InfiniteTalk: Audio-Driven Lip Sync Built on Wan 2.1

Update 2026-04-29: I also wrote up running the same Wan family’s 2.2 on an RTX 4060 → Running WAN 2.2 i2v on an RTX 4060 (8GB VRAM) with ComfyUI

InfiniteTalk, an audio-driven lip-sync model built on Wan 2.1, has been published as an official ComfyUI workflow. Given a still image and an audio file, it can generate a video where the mouth moves in sync with the speech.

What InfiniteTalk is

It is a native ComfyUI workflow published at amao2001/ganloss-latent-space, using a model repackaged by Comfy-Org.

Processing flow:

Input a still image, typically a face image
Input an audio file such as WAV
Analyze the audio with wav2vec2 to extract mouth-movement timing
Generate the video with Wan 2.1 I2V
Output the finished clip

The “Infinite” part means it can handle long audio input. This is offline batch generation, not real-time synthesis.

Workflow variants

Two versions are available:

single: for one character
multi: for multiple characters, with masks specifying each region

In the multi version, you open the first frame in the mask editor and paint each character area separately.

Required models

Directory	Model
diffusion_models	`Wan2_1-I2V-14B-480p_fp8_e4m3fn_scaled_KJ.safetensors`
text_encoders	`umt5_xxl_fp8_e4m3fn_scaled.safetensors`
model_patches	`wan2.1_infiniteTalk_single_fp16.safetensors`
model_patches	`wan2.1_infiniteTalk_multi_fp16.safetensors`
audio_encoders	`wav2vec2-chinese-base_fp16.safetensors`
vae	`Wan2_1_VAE_bf16.safetensors`
loras	`lightx2v_I2V_14B_480p_cfg_step_distill_rank64_bf16.safetensors`

The models are available from Hugging Face:

Kijai/WanVideo_comfy_fp8_scaled - diffusion models
Comfy-Org/Wan_2.1_ComfyUI_repackaged - text encoders and model patches
Kijai/wav2vec2_safetensors - audio encoders
Kijai/WanVideo_comfy - VAE and LoRAs

Inference is accelerated with the lightx2v distillation LoRA.

How it differs from MOVA and Vidu Q3

There are now several models that deal with both audio and video, but they point in different directions.

Model	Input	Output	Use case
InfiniteTalk	Still image + audio	Lip-sync video	Lip-syncing to existing speech
MOVA	Text or image	Video + audio	Generating both video and audio together
Vidu Q3	Text or image	Video + audio	Generating both video and audio together

InfiniteTalk: audio to video, specialized for lip sync
MOVA / Vidu Q3: prompt to video plus audio, generated together

InfiniteTalk fits cases where the audio already exists and you want to make a character speak, such as narration, voice drama, dubbing, or VTuber-style talking clips.
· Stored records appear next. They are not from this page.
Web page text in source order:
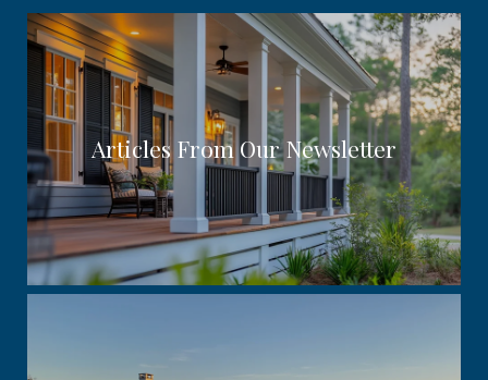
Articles From Our Newsletter
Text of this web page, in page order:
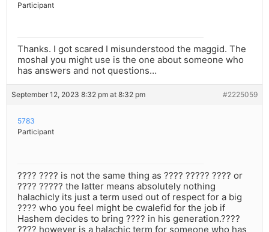
Participant
Thanks. I got scared I misunderstood the maggid. The
moshal you might use is the one about someone who
has answers and not questions…
September 12, 2023 8:32 pm at 8:32 pm #2225059
5783
Participant
???? ???? is not the same thing as ???? ????? ???? or
???? ????? the latter means absolutely nothing
halachicly its just a term used out of respect for a big
???? who you feel might be cwalefid for the job if
Hashem decides to bring ???? in his generation.????
???? however is a halachic term for someone who has

MOVA and Vidu Q3 are better when you want to generate both the footage and the audio from scratch.

Impression

In my January overview of i2v models, I wrote that accurate synchronization between dialogue and mouth motion was still a weak point for video generation models. InfiniteTalk is a specialized answer to that problem, improving lip-sync accuracy by inserting an explicit audio-analysis stage.

Because it is based on Wan 2.1, it should also be runnable in a local environment. The fact that it has been packaged as an official ComfyUI workflow also lowers the barrier to adoption.

The actual generation quality and VRAM requirements still need hands-on testing, but if you want local audio-driven lip sync generation, this looks like one of the first options to try.